We need to figure out some way to improve the generalization skills of self-driving vehicles, and to do that we may need to attempt to synthesize top-down reasoning. Maybe that includes robust car-to-car and car-to-some assist system communications, maybe it means we only bother with autonomy in specific contexts, like parts of town with miserable stop-and-go traffic and long highway trips.
This would mean staying limited to Level 4 autonomy, but maybe that’s fine? If we can provide a robust network of L4-safe roads that are monitored and maintained to eliminate situations that would even need top-down reasoning, that could get most of what people want from autonomous travel, and they can drive their damn selves in the more complex (for computers but, importantly, not people) situations.
I mean, if you can sleep while you’re stuck for two hours in traffic on the 405 or watch movies or work on a 6-hour highway trip, isn’t that good enough, even if it means taking over to drive through your neighborhood to get back home?
I know computers are better at math, are faster, can take inputs from many more sensors and more kinds of sensors than I can. I know they don’t get tired or horny or distracted or hungry or have to pee.
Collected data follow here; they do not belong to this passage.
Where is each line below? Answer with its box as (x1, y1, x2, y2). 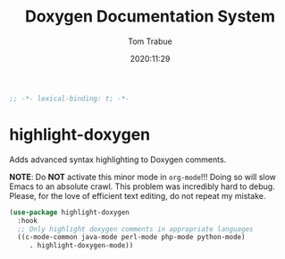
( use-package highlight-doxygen (9, 208, 130, 217)
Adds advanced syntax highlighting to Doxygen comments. (9, 154, 227, 165)
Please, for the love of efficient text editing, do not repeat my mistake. (9, 190, 266, 201)
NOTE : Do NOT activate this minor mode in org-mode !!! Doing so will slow (9, 171, 277, 182)
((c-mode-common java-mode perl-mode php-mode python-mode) (17, 233, 246, 242)
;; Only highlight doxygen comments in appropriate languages (17, 224, 254, 234)
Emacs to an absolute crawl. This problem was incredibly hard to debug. (9, 181, 275, 192)
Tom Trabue (128, 36, 172, 47)
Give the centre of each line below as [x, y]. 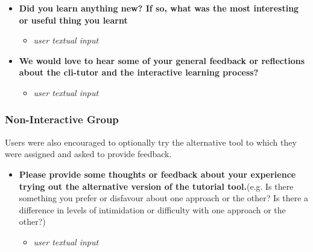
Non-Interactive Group [62, 119]
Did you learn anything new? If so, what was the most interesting [159, 8]
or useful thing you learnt [73, 20]
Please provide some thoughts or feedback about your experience [157, 174]
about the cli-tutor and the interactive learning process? [139, 72]
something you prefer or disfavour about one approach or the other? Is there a [164, 198]
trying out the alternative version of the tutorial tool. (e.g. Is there [156, 186]
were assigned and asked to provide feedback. [88, 154]
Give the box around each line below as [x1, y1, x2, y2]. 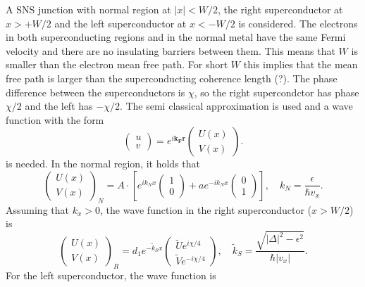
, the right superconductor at [217, 2, 343, 16]
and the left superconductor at [54, 15, 187, 30]
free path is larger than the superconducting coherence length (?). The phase [6, 70, 338, 85]
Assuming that [6, 202, 69, 217]
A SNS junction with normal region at [6, 2, 171, 16]
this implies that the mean [243, 57, 358, 72]
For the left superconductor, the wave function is [6, 267, 216, 282]
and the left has [25, 98, 93, 113]
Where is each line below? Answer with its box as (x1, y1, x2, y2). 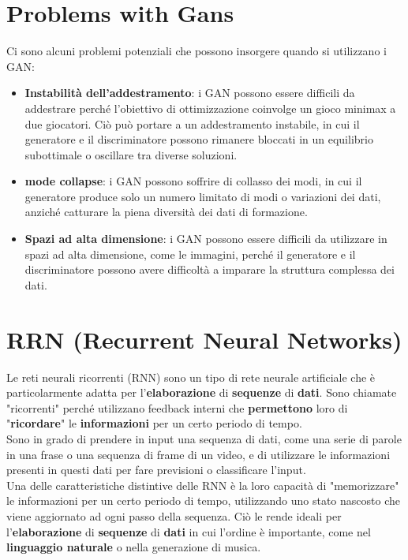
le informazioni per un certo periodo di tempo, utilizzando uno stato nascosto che (6, 492, 400, 509)
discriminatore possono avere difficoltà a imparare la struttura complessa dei (24, 261, 395, 278)
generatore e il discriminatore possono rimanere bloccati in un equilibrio (24, 131, 373, 147)
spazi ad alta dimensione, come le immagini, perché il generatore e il (24, 245, 356, 262)
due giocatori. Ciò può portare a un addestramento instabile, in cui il (24, 115, 360, 132)
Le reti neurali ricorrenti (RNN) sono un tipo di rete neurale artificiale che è (6, 368, 376, 385)
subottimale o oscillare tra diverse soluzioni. (24, 146, 238, 162)
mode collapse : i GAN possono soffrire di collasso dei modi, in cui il (24, 173, 362, 189)
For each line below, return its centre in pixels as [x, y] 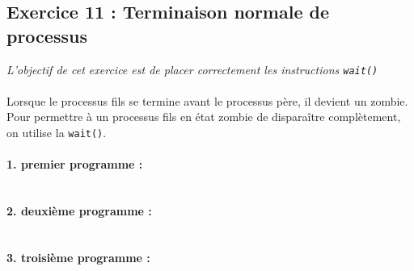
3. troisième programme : [78, 257]
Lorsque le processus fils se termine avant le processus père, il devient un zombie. [207, 100]
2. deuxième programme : [79, 211]
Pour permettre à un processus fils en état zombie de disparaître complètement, [204, 117]
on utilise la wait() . [57, 133]
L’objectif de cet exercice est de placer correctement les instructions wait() [192, 69]
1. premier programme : [75, 164]
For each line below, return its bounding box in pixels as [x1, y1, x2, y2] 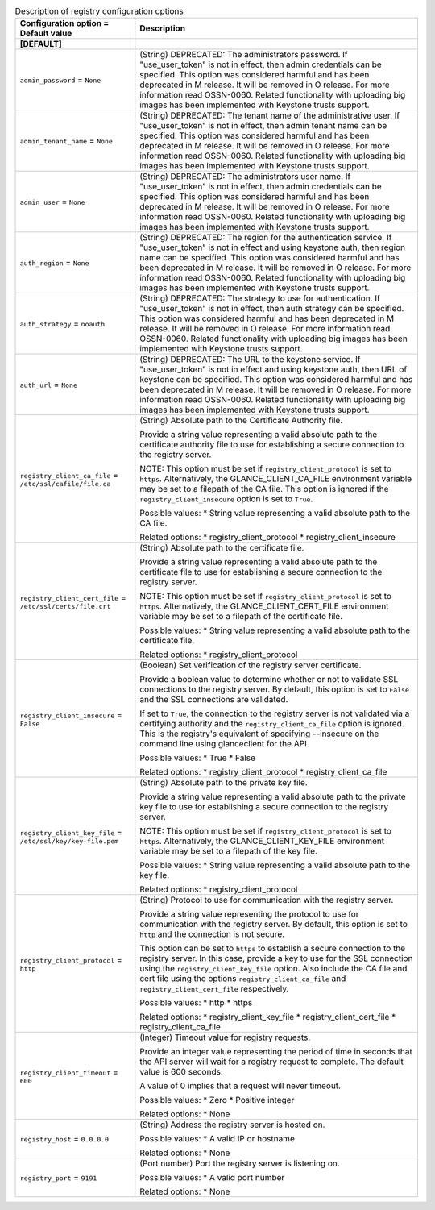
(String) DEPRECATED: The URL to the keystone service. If [139, 354, 361, 365]
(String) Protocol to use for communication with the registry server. [139, 895, 394, 906]
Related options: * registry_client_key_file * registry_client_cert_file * [139, 1012, 396, 1023]
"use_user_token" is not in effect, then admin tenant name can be [139, 120, 387, 131]
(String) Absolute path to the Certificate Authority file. [139, 415, 343, 426]
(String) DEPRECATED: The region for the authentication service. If [139, 232, 392, 243]
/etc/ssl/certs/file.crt [19, 601, 111, 610]
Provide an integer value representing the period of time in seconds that [139, 1046, 412, 1058]
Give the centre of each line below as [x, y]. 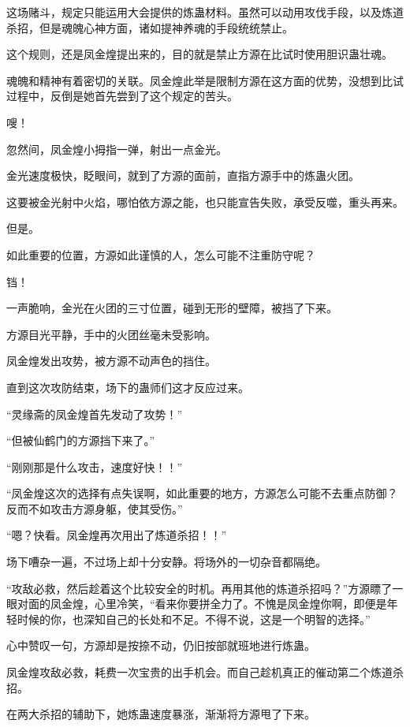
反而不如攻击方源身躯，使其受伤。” [95, 508]
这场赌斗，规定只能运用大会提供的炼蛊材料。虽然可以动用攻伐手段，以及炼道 [205, 12]
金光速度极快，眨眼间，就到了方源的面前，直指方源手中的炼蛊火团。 [183, 175]
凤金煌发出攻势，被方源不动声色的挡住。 [111, 361]
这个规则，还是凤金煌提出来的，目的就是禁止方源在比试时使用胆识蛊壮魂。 [199, 54]
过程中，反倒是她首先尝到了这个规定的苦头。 [122, 96]
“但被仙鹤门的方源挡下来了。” [81, 440]
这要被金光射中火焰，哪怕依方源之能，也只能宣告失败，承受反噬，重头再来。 [205, 201]
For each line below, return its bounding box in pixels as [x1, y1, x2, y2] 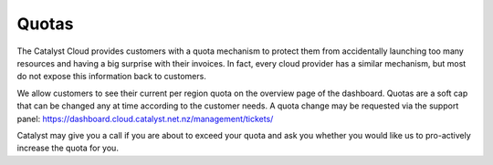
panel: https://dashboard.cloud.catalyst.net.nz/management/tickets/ [16, 113, 274, 124]
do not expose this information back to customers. [16, 71, 207, 82]
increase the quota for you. [16, 142, 119, 154]
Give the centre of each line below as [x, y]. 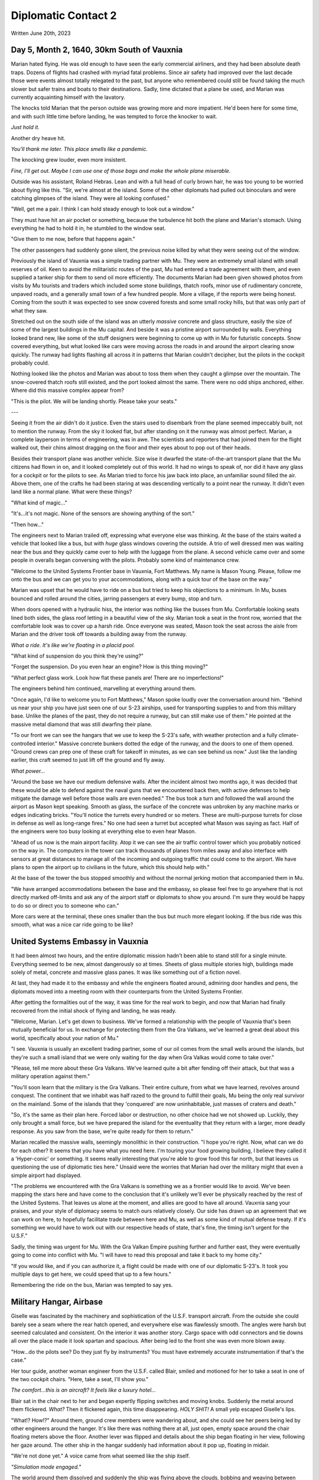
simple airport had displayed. [46, 1175]
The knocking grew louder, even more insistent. [69, 160]
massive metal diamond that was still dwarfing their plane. [82, 724]
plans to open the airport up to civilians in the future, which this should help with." [110, 867]
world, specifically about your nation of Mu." [65, 1038]
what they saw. [29, 310]
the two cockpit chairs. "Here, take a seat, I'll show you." [80, 1379]
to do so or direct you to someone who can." [65, 905]
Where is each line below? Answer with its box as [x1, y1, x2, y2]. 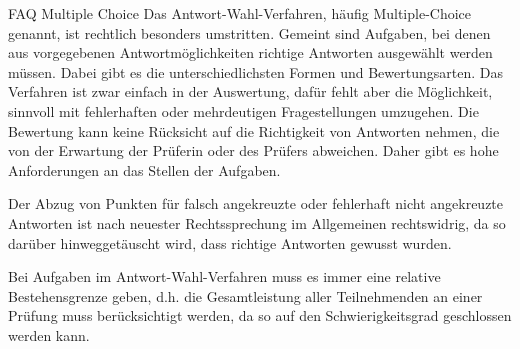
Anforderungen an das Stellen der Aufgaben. [8, 159, 281, 180]
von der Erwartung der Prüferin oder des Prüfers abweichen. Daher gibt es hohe [8, 140, 499, 161]
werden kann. [8, 324, 90, 345]
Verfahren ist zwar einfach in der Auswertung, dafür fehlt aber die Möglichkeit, [8, 81, 493, 102]
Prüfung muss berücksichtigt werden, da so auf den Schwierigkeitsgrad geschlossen [8, 305, 512, 326]
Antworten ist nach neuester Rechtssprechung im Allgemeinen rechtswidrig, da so [8, 212, 506, 233]
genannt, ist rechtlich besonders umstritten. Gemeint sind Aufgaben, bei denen [8, 22, 491, 43]
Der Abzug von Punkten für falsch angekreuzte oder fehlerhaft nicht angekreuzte [8, 193, 504, 214]
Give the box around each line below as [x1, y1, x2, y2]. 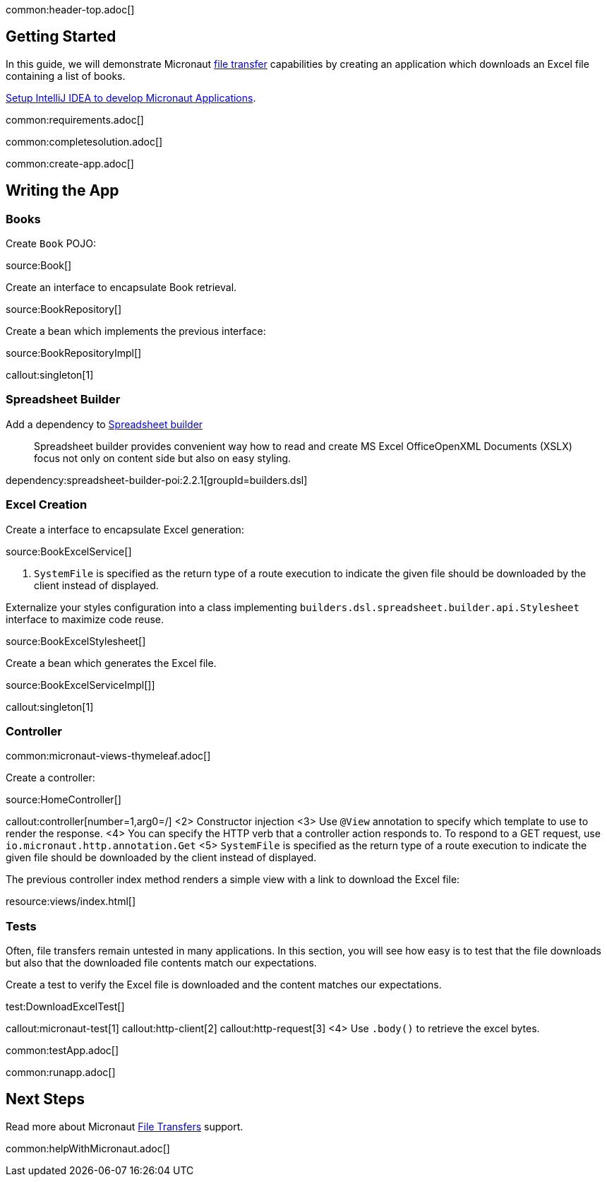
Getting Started [6, 28, 116, 46]
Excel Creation [6, 497, 88, 512]
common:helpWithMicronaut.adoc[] [6, 1142, 170, 1154]
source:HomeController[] [6, 793, 121, 806]
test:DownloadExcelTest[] [6, 1000, 125, 1013]
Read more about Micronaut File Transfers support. [6, 1120, 244, 1133]
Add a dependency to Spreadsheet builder [6, 418, 203, 430]
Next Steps [6, 1090, 85, 1109]
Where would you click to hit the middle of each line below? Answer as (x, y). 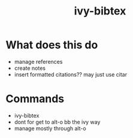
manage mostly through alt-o (50, 128)
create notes (30, 68)
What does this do (52, 45)
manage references (38, 61)
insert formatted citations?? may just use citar (70, 74)
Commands (35, 99)
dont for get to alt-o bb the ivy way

All of this is true, which is why they can be great at bottom-up, sensor-and-rule-based situations.
But they’re also absolute shit at generalizing, which we’re great at.
This paper isn’t terribly long, but it managed to quantify and explain concepts I’ve been clumsily dancing around the edges of for years. I suggest you give it a read, and by you, I mean Elon, too.
I’ll let him come to his own conclusions, of course, like I have any choice otherwise. I’d also suggest anyone considering paying $10,000 for a still unfinished system that the company’s CEO is just now admitting is harder to pull off than originally thought should maybe also give it a read, too.
Preferably before you click that “buy” button.